In this tutorial we'll use the Hand Align program, part of the DART package, to examine a set of SIV/HIV gp120 sequences, located at DartData:handalign/hiv_gp120/gp120.fa . These are a subset of the seed alignment for PFAM family PF00516 (Pfam:PF00516). We'll use HandAlign to generate an MCMC chain of sampled alignments, trees, and indel parameters (H,T,\theta). Our goal is both to estimate a MAP value for each of these as well as characterize the uncertainty associated with each.

Note that these are inherently interdependent - a particular alignment might change the most likely tree, just as a particular indel parameter might influence which alignment is considered most likely by the model. By co-sampling all three of these using MCMC, we escape this "chicken and egg" loop (which is typically pushed under the rug by assuming the true alignment, parameters, or tree is known).
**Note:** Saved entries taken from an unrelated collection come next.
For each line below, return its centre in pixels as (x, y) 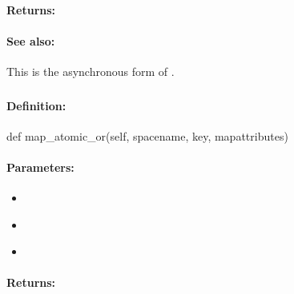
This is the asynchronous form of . (91, 71)
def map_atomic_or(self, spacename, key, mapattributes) (147, 135)
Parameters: (40, 167)
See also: (31, 40)
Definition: (36, 105)
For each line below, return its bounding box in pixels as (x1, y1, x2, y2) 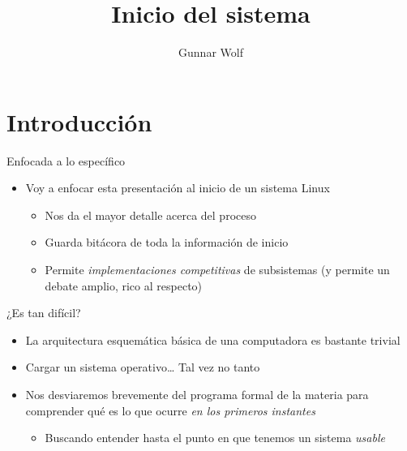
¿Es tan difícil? (6, 304, 81, 321)
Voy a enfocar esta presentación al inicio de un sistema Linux (25, 179, 330, 196)
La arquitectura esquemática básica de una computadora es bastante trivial (25, 331, 401, 348)
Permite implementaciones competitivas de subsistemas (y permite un (45, 261, 390, 278)
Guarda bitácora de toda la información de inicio (45, 234, 289, 251)
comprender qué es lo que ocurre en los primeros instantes (25, 402, 315, 419)
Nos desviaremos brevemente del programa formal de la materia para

Along the way we'll visualize the progression of the MCMC trace (using stockfilm.pl), identify unreliable regions of the final alignment (using constock.pl), extract trees using stocktree.pl, and find the MAP tree/alignment/parameter set.

Running MCMC with handalign

First we generate the MCMC samples. To run HandAlign on the gp120 alignment with 2000 total samples, logging the MCMC trace in gp120.trace.stk, and outputting the best (H,T,\theta) triplet in gp120.MAP.stk at the end, we use the following command:

handalign data/hiv_gp120/gp120.fa -ts 2000 -af gp120.trace.stk -ub > gp120.MAP.stk

Viewing the trace with stockfilm.pl

The MCMC chain over alignments can be visualized using the DART utility stockfilm.pl (see Stockholm Tools). This script renders the alignments visited by the chain one after another in a terminal, much like the frames of a movie. The -delay option lets the user set the delay time between each alignment.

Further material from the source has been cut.